I've admired Bremont for a while but never gave them any serious consideration. However, I have been reading about the upcoming ALT1-WT and am really impressed. Lots of features packed into a very handsome dial with a great case to boot. Definitely at the top of my list now!


----------



## PJR

When looking at a selection of Bremonts at a local AD the Solo was the one that caught my eye and kept it.


----------



## Shounen

MB2 or if I get a chance a MB1.5


----------



## DWebber18

I haven't yet decided but it's between the stainless U2 or the solo but the MB2 is very nice just not sure about the colors personally.


----------



## Monocrom

There's a grey insert option for the MBII that helps to tone it down quite a bit. The orange and green are nice, but a bit too loud for some.


----------



## drg

I love my MBII anthracite and my ALT1-C anthracite equally 


Sent from the place to be


----------



## TurboDog

Having flown in a Martin Baker seat I'd have to choose the MBII.


----------



## mattjmcd

TurboDog said:


> Having flown in a Martin Baker seat I'd have to choose the MBII.

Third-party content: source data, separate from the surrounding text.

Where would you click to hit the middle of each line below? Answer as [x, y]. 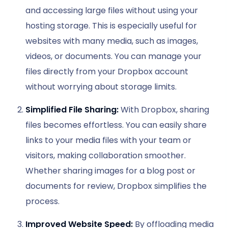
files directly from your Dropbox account [107, 72]
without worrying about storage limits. [101, 87]
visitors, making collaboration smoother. [106, 156]
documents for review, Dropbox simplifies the [116, 186]
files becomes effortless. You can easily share [116, 125]
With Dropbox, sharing [165, 110]
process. [42, 202]
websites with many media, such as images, [112, 41]
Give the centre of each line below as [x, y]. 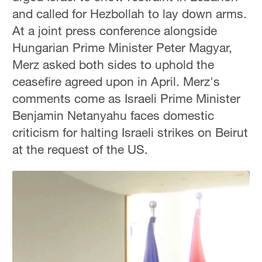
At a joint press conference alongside [115, 31]
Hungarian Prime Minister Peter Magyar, [123, 48]
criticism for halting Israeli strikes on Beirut [130, 132]
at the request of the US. [80, 149]
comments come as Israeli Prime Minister [127, 99]
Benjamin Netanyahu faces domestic [113, 116]
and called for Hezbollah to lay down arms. [130, 14]
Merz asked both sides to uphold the [113, 65]
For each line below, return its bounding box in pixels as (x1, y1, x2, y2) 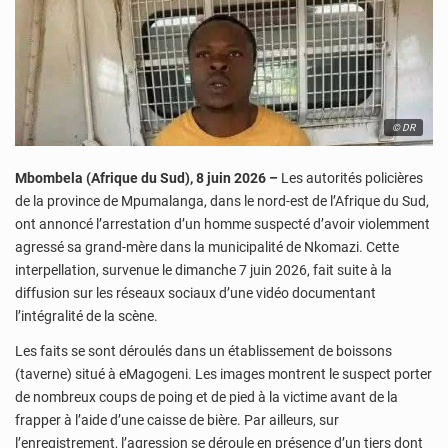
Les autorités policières (278, 169, 423, 186)
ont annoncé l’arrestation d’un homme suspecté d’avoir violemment (15, 215, 430, 232)
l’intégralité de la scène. (15, 307, 158, 324)
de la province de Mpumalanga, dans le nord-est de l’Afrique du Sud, (15, 192, 429, 209)
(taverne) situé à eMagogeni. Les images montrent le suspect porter (15, 366, 432, 383)
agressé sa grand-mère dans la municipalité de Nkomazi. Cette (15, 238, 399, 255)
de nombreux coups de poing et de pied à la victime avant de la (15, 389, 398, 406)
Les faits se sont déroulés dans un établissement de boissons (15, 343, 392, 360)
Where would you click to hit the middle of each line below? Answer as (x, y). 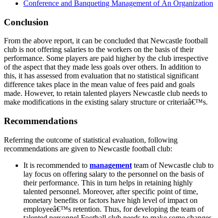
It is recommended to (56, 165)
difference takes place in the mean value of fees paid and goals (99, 85)
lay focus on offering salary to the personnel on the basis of (114, 174)
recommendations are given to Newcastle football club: (88, 148)
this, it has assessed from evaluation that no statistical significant (101, 76)
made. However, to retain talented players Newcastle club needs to (106, 93)
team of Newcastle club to (174, 165)
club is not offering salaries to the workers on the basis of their (99, 50)
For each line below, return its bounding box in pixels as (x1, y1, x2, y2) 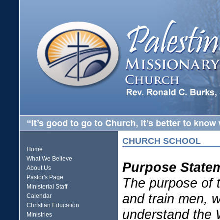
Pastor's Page (27, 174, 63, 181)
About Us (27, 165, 51, 171)
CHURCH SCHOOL (122, 136, 201, 146)
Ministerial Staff (27, 183, 67, 190)
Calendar (27, 192, 52, 199)
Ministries (27, 211, 52, 218)
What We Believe (27, 155, 72, 162)
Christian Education (27, 202, 79, 209)
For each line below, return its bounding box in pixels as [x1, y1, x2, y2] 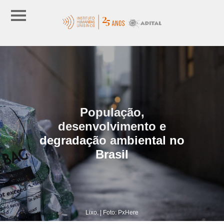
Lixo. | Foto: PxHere [85, 208, 138, 216]
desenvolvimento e [58, 119, 166, 133]
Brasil [95, 147, 128, 161]
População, [79, 105, 144, 119]
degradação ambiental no [39, 133, 184, 147]
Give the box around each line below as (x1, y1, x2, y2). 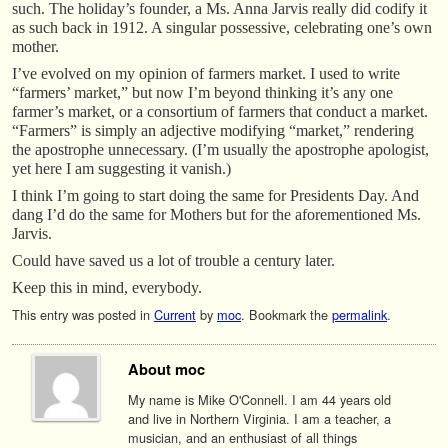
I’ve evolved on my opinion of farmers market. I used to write (12, 64, 400, 82)
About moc (128, 357, 205, 380)
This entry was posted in (12, 304, 154, 324)
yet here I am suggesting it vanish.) (12, 159, 231, 177)
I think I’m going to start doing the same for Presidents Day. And (12, 186, 419, 204)
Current (154, 304, 196, 324)
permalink (332, 304, 387, 324)
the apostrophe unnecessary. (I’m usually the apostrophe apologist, (12, 140, 429, 158)
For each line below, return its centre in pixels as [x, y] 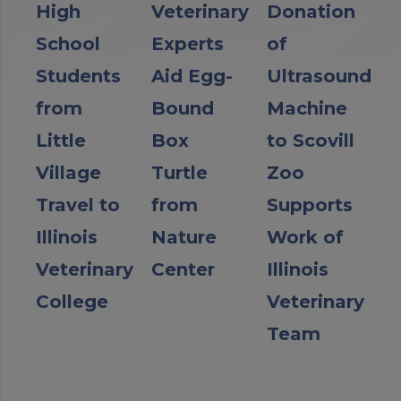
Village [68, 172]
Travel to [78, 205]
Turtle [179, 172]
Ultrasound [319, 76]
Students [78, 76]
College [72, 301]
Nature [184, 237]
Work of [305, 237]
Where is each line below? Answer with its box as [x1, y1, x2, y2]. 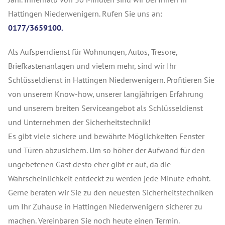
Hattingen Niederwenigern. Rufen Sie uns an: [8, 9, 162, 19]
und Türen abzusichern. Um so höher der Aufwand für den [8, 145, 205, 155]
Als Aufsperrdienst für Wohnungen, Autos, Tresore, [8, 47, 177, 57]
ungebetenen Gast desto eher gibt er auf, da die [8, 159, 171, 169]
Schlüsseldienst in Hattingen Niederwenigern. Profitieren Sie [8, 75, 214, 85]
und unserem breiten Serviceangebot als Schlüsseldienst [8, 103, 203, 113]
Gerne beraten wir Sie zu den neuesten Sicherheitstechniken [8, 187, 213, 197]
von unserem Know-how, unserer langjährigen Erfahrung [8, 89, 203, 99]
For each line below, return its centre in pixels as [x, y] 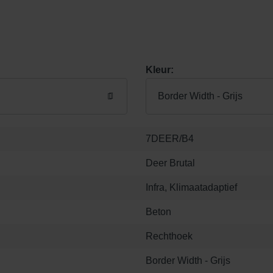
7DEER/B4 [170, 139]
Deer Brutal [170, 163]
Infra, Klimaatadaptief [191, 188]
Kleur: [160, 70]
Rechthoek [169, 236]
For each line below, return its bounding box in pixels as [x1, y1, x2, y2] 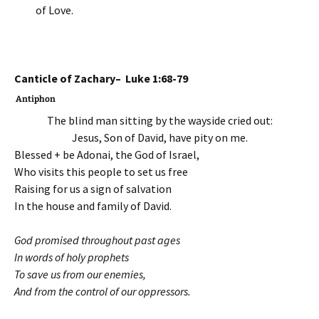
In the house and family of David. [14, 199, 172, 213]
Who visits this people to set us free [14, 164, 188, 179]
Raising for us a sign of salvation [14, 182, 172, 196]
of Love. [36, 3, 73, 17]
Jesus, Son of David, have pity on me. [71, 130, 248, 145]
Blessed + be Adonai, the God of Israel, [14, 147, 199, 162]
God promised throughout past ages [14, 233, 180, 247]
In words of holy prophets [14, 250, 129, 264]
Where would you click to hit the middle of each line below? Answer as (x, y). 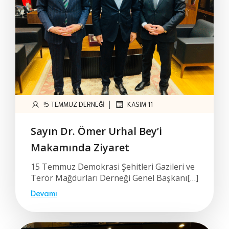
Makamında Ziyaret (80, 147)
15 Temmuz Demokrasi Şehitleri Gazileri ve (113, 167)
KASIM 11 (140, 104)
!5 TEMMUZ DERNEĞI (74, 104)
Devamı (44, 192)
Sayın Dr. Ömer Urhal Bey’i (96, 131)
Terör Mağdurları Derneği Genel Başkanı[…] (114, 178)
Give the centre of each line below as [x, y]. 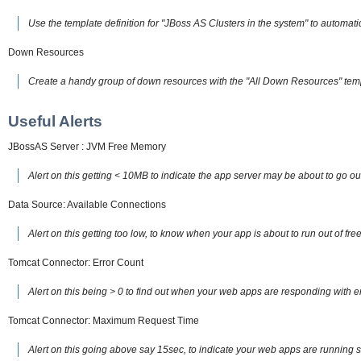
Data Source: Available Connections [87, 204]
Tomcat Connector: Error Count [76, 262]
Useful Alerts [55, 121]
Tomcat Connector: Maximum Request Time [104, 320]
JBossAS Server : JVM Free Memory [87, 146]
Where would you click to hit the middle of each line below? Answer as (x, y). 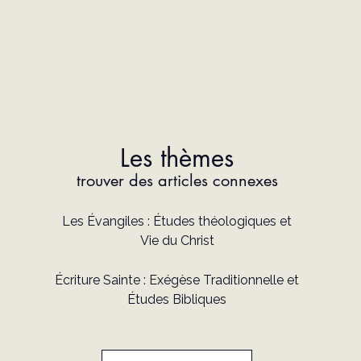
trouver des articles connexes (177, 181)
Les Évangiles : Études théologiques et (177, 222)
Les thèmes (177, 158)
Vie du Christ (177, 241)
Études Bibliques (177, 300)
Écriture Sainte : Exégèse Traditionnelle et (177, 280)
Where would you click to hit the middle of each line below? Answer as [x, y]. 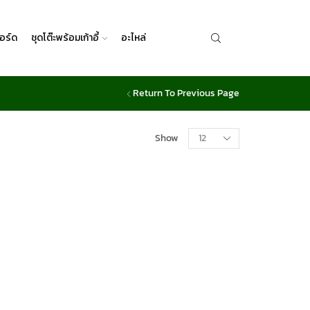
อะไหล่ [133, 38]
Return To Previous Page [186, 93]
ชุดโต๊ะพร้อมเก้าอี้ [65, 38]
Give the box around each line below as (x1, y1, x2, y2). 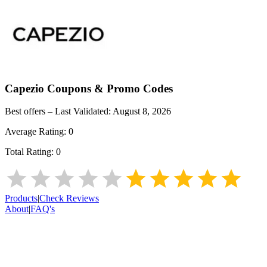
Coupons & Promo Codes (44, 82, 173, 95)
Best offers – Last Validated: (5, 106, 113, 117)
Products (5, 193, 38, 204)
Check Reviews (39, 193, 99, 204)
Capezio (5, 82, 44, 95)
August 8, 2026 (113, 106, 171, 117)
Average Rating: (5, 126, 69, 137)
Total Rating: (5, 147, 56, 157)
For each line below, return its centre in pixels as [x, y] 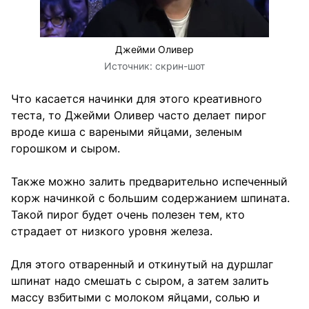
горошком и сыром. [66, 148]
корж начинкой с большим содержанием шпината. [150, 198]
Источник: [130, 66]
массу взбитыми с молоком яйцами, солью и [136, 297]
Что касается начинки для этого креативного [137, 98]
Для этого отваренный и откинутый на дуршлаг [142, 264]
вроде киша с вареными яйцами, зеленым [127, 131]
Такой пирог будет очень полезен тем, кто [128, 214]

If you have had a documented ride up the rails in an MB seat I think you will be able to get an MBI with the red barrel. Not sure if you meant that or not...


----------



## TurboDog

mattjmcd said:


> If you have had a documented ride up the rails in an MB seat I think you will be able to get an MBI with the red barrel. Not sure if you meant that or not...


Fortunately I never had the occasion to actually test out the seat. I guess better wording would have been "Having flown with a Martin-Baker seat..."

Though if I had, I'd probably already be a owner of an MBI.


----------



## omega1234

*Re: After seeing pretty much their full range...*



Samster777 said:


> ... the one that is pulling at me is the blue Supermarine 500 on the bracelet. Great piece:
> 
> 
> 
> 
> 
> 
> 
> 
> 
> 
> 
> 
> 
> 
> 
> 
> 
> 
> 
> 
> 
> 
> 
> 
> 
> 
> 
> 
> Although the MBII with the green aluminium barrel is a very close second:
> 
> 
> 
> 
> 
> 
> 
> 
> 
> 
> 
> 
> 
> 
> 
> 
> 
> 
> 
> 
> 
> 
> 
> 
> 
> 
> 
> 
> 
> 
> 
> 
> 
> 
> 
> 
> 
> Cheers, Sam


Is it just me or does the Supermarine look like a nicer version of the IWC Aquitimer?


----------



## napel

I love Bremont watches, but my first and only Bremont would be...


----------



## pruppert

I'm currently considering either the Bremont Supermarine SS in black & mint green, vs the Bremont Desent, all Black with mint. I've handled the Descent, solid watch well crafted. I like the splash of color--the mint--being a bit different than the usual and would be eye catching. A differentiator....a brand to watch.


----------



## KevL

My choice would be the Supermarine, great clean design.


----------



## rocknsnow

ALT1-Zulu, I had the oppurtunity to try on a number of watches at a local store in Phoenix. Feel in love with the Zulu, and now I am just saving my pennies (and waiting on the okay from the other half) to go purchase one.


----------